Going cap in hand to the charities

How to change the tax relief cap to help charities and the government get value for money.

By Ian Mulheirn

The Chancellor’s budget decision to cap income tax relief has caused a hullabaloo. Wealthy donors and their beneficiaries are in open revolt, saying that charities will be hit hard by the measure. And a lobbying alliance of the wealthy and the charity sector is not something that politicians are likely to defy.

That there will be some cap seems certain. But in the face of this firestorm the government has been curiously reticent in defending its plan. Pointing to the need to curb the minor problem of fraudulent charity giving understandably angered many. There are good arguments for capping donations tax relief, which tend to get less of a hearing. A look at the evidence also points to some ways in which the Chancellor could appease the charity sector while keeping most of his savings.

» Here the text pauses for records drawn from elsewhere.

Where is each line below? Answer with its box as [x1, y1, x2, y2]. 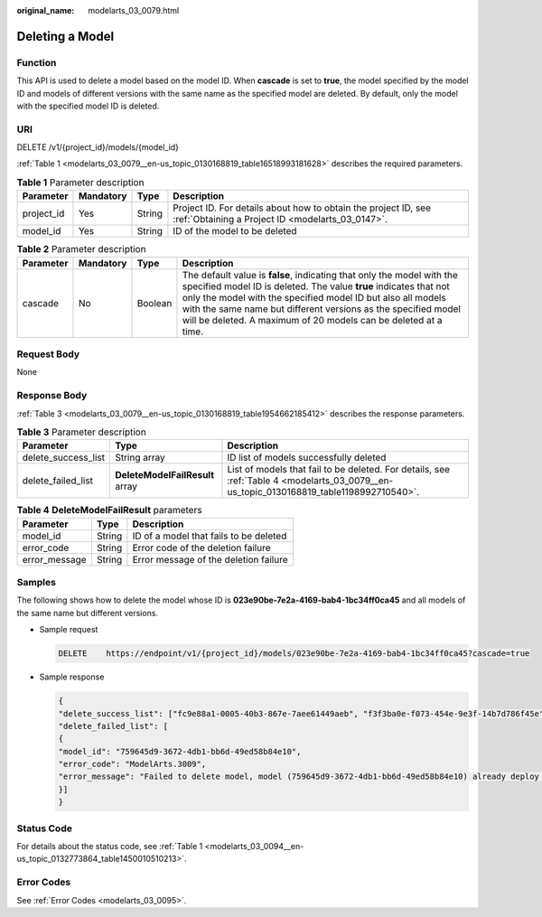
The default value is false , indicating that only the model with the [182, 268, 458, 281]
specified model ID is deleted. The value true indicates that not [182, 280, 451, 293]
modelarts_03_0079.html [88, 5, 180, 15]
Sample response [39, 671, 105, 682]
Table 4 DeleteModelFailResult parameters [16, 504, 202, 517]
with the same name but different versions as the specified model [182, 303, 461, 315]
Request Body [16, 348, 80, 360]
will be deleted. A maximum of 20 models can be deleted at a [182, 313, 443, 326]
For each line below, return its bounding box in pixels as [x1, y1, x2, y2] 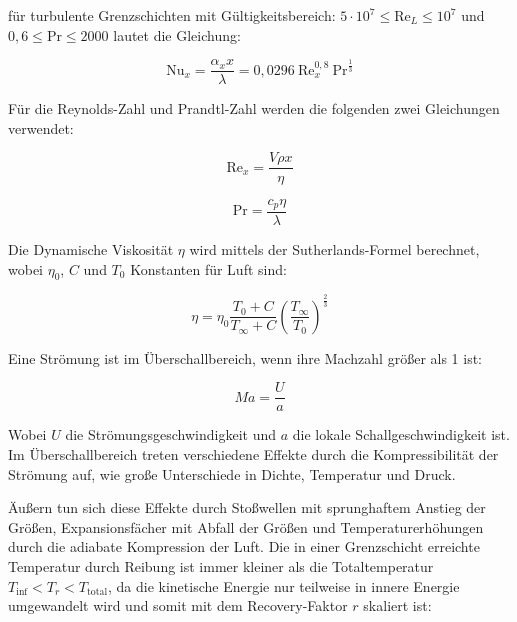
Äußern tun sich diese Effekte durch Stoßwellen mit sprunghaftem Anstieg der [8, 497, 486, 518]
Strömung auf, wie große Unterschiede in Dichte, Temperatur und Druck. [8, 463, 456, 484]
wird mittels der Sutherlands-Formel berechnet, [189, 238, 480, 259]
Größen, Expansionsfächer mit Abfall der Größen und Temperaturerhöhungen [8, 516, 484, 537]
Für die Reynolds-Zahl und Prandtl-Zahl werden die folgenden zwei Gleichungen [8, 98, 500, 119]
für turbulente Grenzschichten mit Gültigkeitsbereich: [8, 5, 336, 25]
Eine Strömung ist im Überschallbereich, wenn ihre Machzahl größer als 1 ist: [8, 347, 483, 368]
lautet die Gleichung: [113, 24, 241, 45]
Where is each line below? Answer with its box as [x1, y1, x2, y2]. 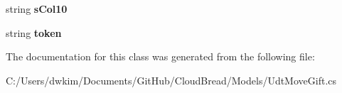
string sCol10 [6, 1, 68, 16]
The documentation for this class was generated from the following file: [6, 49, 315, 64]
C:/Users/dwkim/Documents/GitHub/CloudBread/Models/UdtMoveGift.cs [6, 72, 337, 87]
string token [6, 25, 62, 40]
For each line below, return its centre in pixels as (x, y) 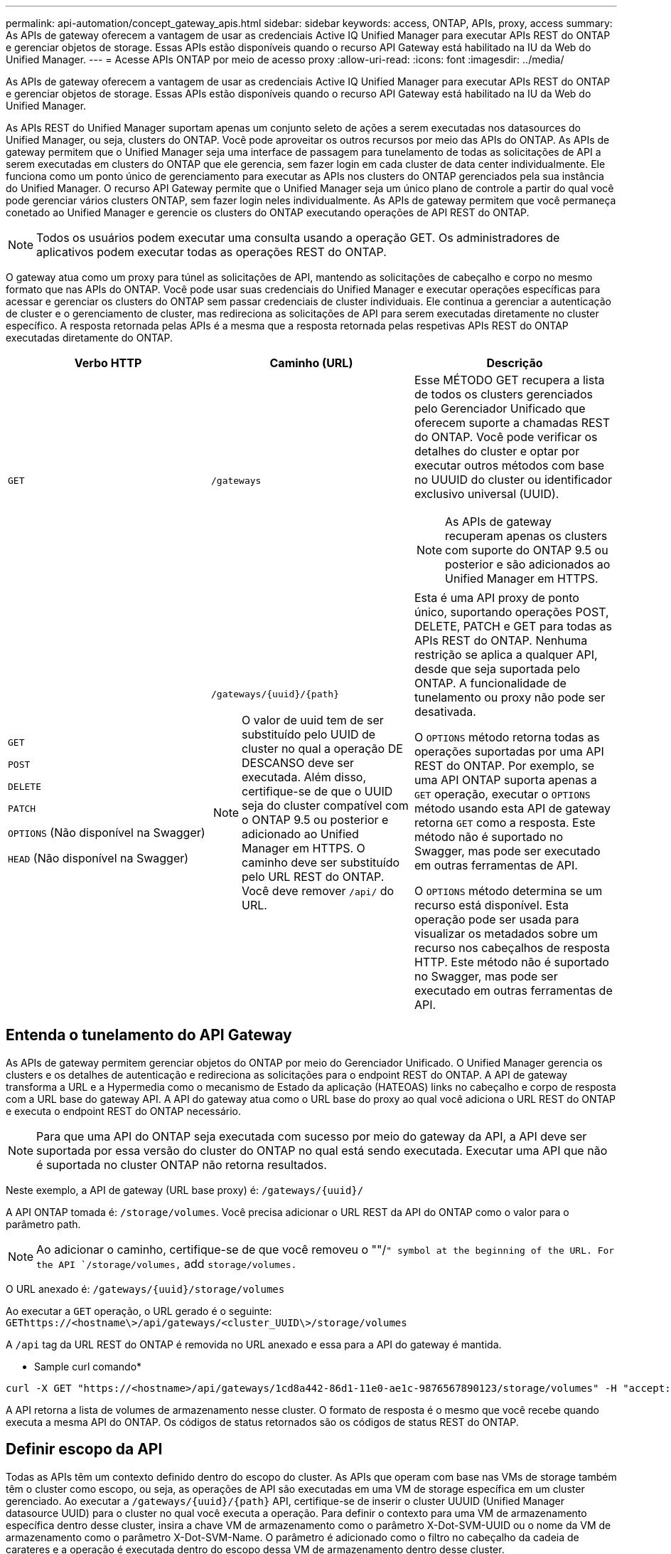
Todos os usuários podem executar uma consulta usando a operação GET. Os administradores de (298, 238)
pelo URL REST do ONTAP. (313, 876)
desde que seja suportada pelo (497, 669)
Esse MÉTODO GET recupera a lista (509, 380)
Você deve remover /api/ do (318, 890)
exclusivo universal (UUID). (487, 494)
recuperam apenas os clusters (526, 536)
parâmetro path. (43, 1224)
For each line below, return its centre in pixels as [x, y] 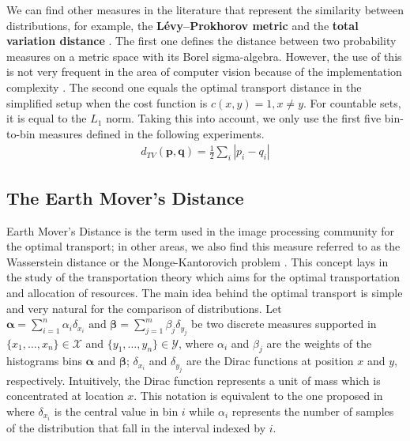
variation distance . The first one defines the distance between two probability [201, 41]
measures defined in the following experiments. [152, 133]
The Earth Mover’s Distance [125, 197]
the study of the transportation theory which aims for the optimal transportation [203, 277]
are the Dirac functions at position [270, 361]
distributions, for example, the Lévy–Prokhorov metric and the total [182, 25]
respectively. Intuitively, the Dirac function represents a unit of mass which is [194, 380]
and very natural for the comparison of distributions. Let [144, 308]
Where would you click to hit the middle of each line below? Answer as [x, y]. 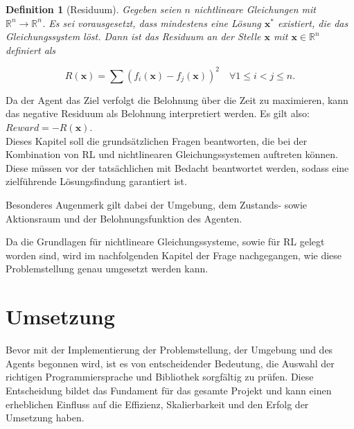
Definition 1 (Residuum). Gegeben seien [94, 9]
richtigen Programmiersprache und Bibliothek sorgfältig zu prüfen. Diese [160, 377]
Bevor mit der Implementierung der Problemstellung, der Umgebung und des [169, 350]
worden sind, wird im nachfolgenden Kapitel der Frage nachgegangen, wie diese [174, 255]
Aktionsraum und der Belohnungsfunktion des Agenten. [124, 218]
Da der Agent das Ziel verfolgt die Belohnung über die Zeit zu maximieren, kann [177, 99]
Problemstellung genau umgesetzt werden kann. [107, 269]
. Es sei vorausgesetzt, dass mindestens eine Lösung [151, 23]
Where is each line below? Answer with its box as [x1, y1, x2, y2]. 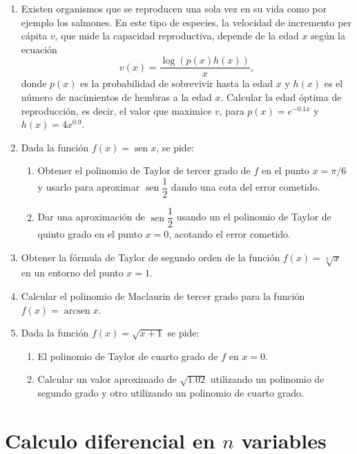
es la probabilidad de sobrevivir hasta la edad [80, 76, 273, 91]
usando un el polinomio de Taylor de [176, 209, 331, 224]
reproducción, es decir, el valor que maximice [21, 103, 212, 117]
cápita [21, 28, 48, 43]
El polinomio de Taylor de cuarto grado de [37, 348, 218, 363]
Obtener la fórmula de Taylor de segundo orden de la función [21, 249, 280, 264]
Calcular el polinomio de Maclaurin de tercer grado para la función [21, 289, 305, 303]
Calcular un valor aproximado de [37, 372, 177, 386]
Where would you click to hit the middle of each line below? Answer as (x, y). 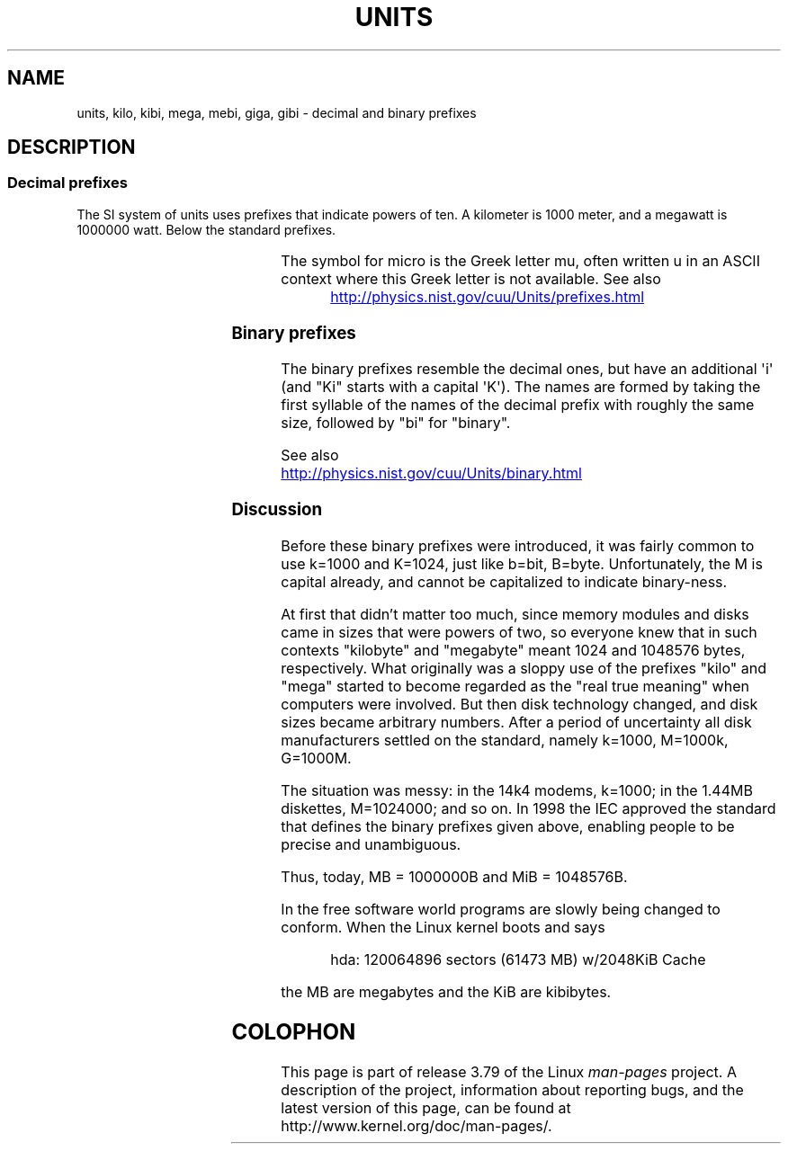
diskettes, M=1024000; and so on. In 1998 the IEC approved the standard (528, 808)
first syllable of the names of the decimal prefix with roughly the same (518, 405)
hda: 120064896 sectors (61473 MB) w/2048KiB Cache (518, 959)
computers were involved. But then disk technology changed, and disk (519, 704)
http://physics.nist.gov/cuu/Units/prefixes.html (488, 296)
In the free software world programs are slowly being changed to (501, 909)
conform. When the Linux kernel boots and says (443, 927)
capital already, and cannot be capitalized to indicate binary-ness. (504, 581)
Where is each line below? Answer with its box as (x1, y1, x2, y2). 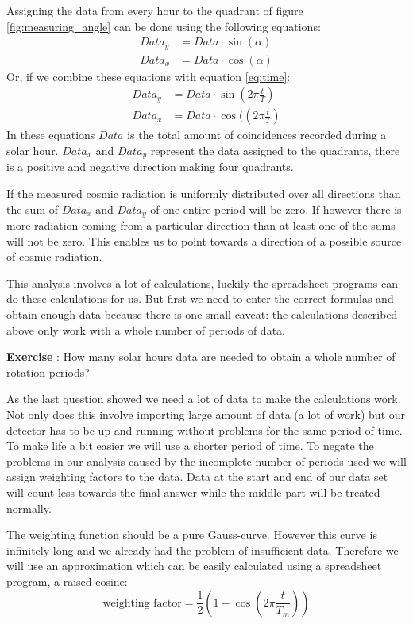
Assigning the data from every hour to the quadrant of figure (6, 2, 303, 18)
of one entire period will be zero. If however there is (150, 200, 402, 217)
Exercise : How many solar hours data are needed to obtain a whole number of (6, 348, 396, 365)
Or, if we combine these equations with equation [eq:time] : (6, 68, 291, 84)
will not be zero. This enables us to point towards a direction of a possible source (6, 232, 402, 249)
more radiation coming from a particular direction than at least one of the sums (6, 217, 396, 234)
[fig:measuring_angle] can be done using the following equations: (6, 17, 321, 34)
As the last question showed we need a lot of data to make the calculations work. (6, 390, 401, 407)
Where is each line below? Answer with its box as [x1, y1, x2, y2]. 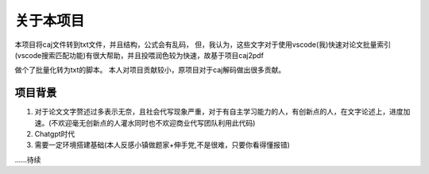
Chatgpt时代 [34, 130, 75, 139]
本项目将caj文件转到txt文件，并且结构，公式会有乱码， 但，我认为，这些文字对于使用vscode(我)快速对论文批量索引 [14, 40, 391, 49]
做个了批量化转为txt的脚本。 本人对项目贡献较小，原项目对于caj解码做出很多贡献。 [14, 65, 286, 75]
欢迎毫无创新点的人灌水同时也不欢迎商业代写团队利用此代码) [58, 118, 256, 127]
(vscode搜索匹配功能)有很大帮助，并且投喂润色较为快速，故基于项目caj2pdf [14, 50, 264, 60]
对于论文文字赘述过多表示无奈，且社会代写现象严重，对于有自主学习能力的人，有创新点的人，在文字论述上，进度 [34, 107, 404, 117]
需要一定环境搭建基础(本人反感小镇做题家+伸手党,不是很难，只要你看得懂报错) [34, 140, 290, 150]
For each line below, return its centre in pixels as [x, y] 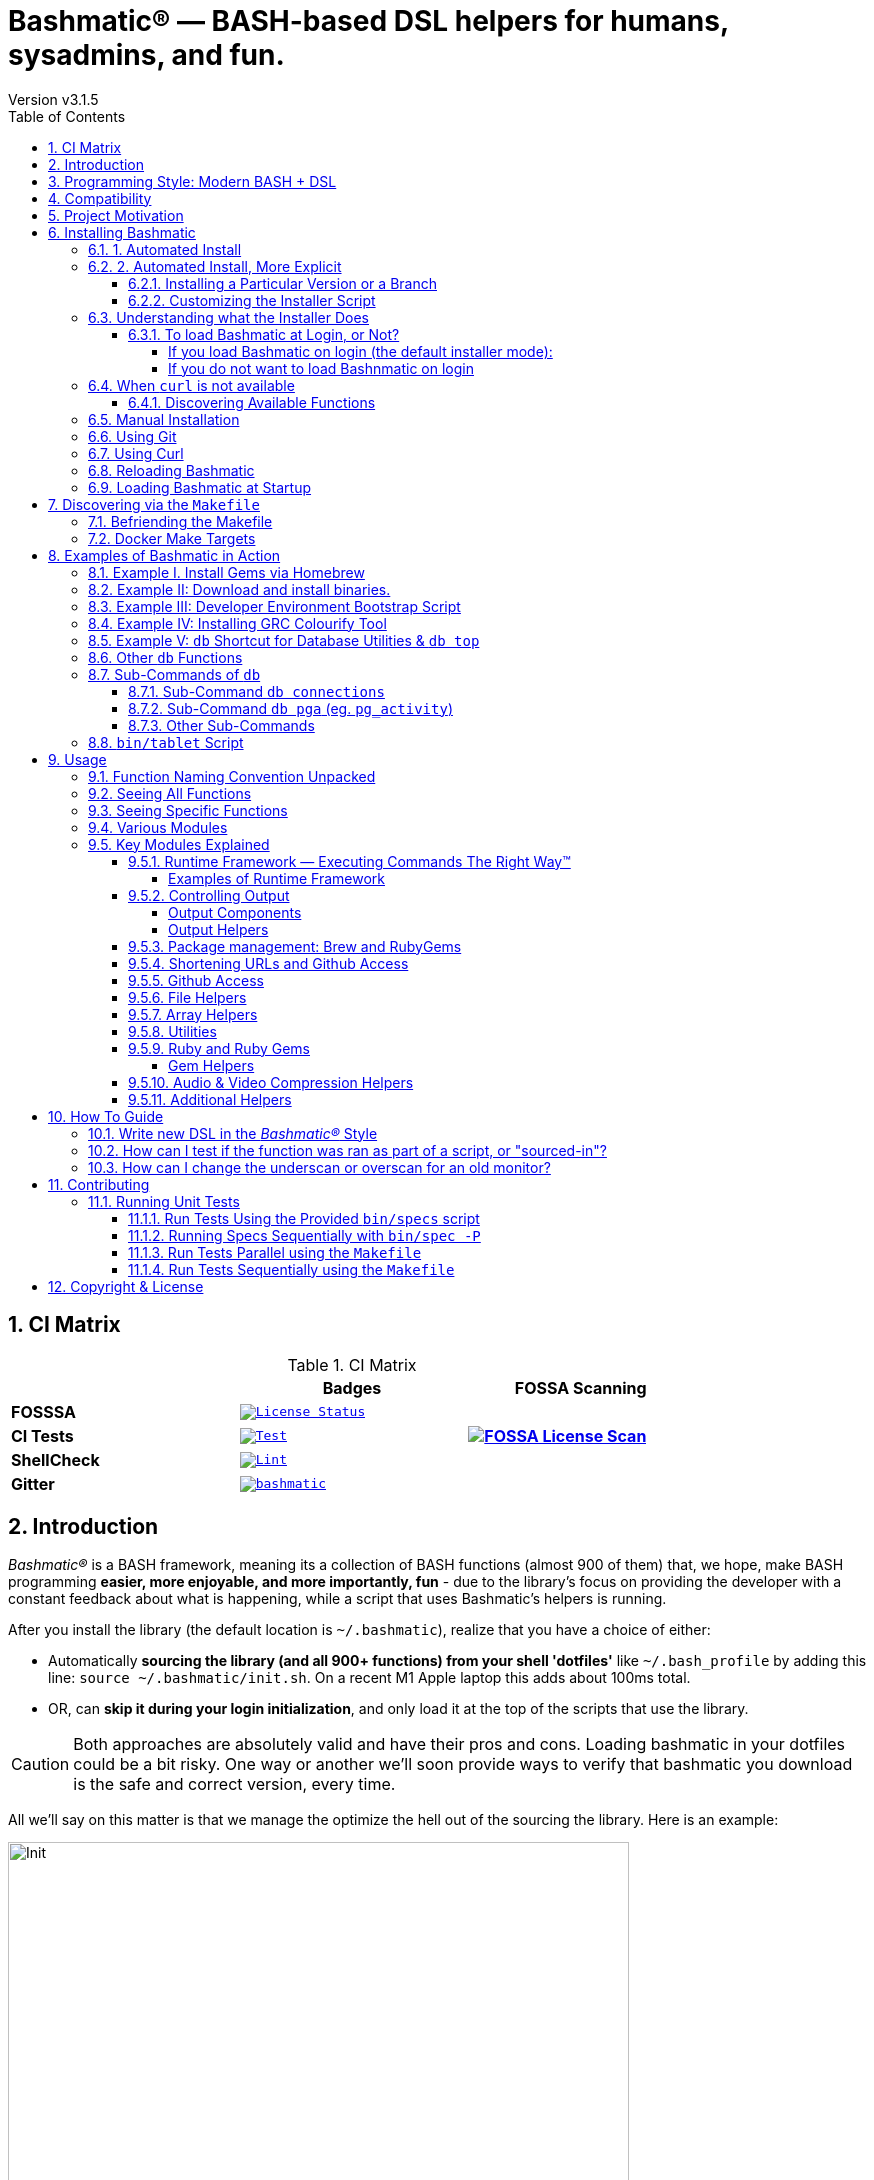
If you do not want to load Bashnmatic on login [321, 368]
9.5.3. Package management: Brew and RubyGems [295, 946]
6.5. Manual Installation [164, 419]
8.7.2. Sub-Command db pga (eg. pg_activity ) [290, 708]
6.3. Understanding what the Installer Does [228, 317]
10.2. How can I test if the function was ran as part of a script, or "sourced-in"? [347, 1150]
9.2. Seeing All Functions [170, 793]
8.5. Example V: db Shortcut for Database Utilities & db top [284, 640]
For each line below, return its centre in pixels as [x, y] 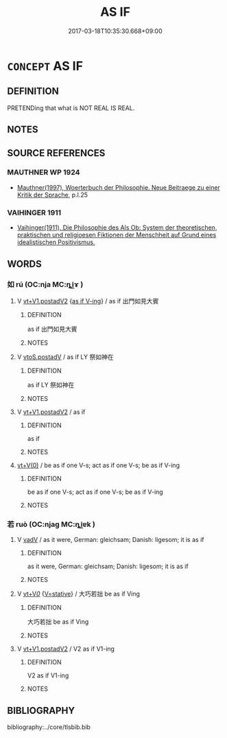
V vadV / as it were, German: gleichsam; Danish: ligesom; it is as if [110, 540]
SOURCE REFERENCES [56, 153]
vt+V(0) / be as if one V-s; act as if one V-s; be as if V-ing [98, 465]
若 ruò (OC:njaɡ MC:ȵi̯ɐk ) [51, 524]
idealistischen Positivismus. [56, 242]
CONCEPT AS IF [45, 66]
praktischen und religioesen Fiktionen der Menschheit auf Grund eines [117, 235]
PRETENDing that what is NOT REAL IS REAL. [71, 108]
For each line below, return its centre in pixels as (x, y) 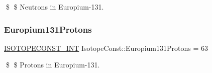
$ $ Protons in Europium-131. (53, 65)
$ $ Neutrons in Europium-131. (55, 7)
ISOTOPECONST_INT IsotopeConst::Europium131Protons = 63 (106, 48)
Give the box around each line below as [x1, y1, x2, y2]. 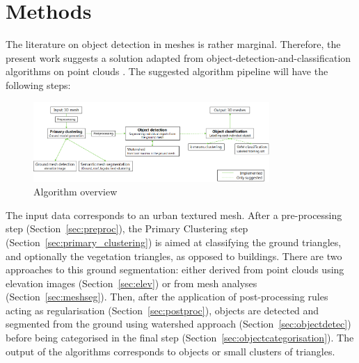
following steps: [6, 77, 71, 92]
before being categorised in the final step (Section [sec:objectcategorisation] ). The [6, 330, 354, 345]
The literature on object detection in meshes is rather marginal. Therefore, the [6, 37, 341, 51]
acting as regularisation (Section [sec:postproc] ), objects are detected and [6, 302, 319, 317]
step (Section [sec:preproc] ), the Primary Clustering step [6, 221, 248, 236]
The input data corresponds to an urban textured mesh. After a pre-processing [6, 207, 342, 222]
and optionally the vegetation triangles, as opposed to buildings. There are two [6, 248, 342, 263]
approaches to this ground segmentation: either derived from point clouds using [6, 262, 344, 277]
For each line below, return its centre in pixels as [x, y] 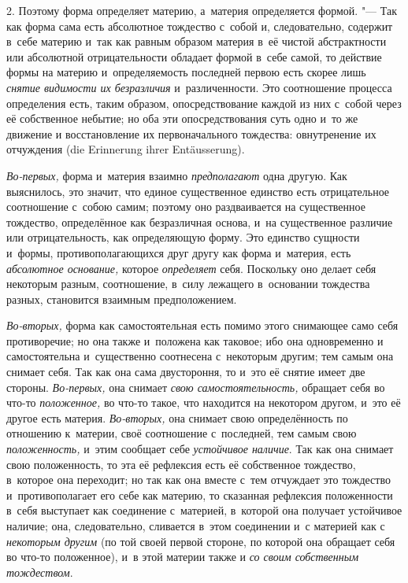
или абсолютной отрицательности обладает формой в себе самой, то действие [194, 56]
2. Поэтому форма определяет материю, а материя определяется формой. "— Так [202, 10]
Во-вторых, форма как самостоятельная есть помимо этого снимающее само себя [202, 325]
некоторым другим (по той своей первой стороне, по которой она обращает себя [201, 541]
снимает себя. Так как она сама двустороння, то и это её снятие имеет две [186, 372]
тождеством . [40, 572]
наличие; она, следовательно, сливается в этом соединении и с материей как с [196, 526]
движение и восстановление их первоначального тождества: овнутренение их [191, 133]

So what possible justification could there be for cutting tax breaks on giving?

First it’s worth asking the question of how much charities actually benefit from tax relief on donations. This depends how donors respond. If they aim to give a fixed amount of their post-tax income, regardless of government policy, then the charity can expect to get the full value of any tax break that applies.

But what if donors want the charity to get a fixed amount – say a round million pounds? In this case, the availability of a tax top-up might cause them to cut their net donation from what it would otherwise have been. Here the donor benefits but the charity does not. Cutting relief in the first case would hit the charity, but in the second, the total received would be unchanged.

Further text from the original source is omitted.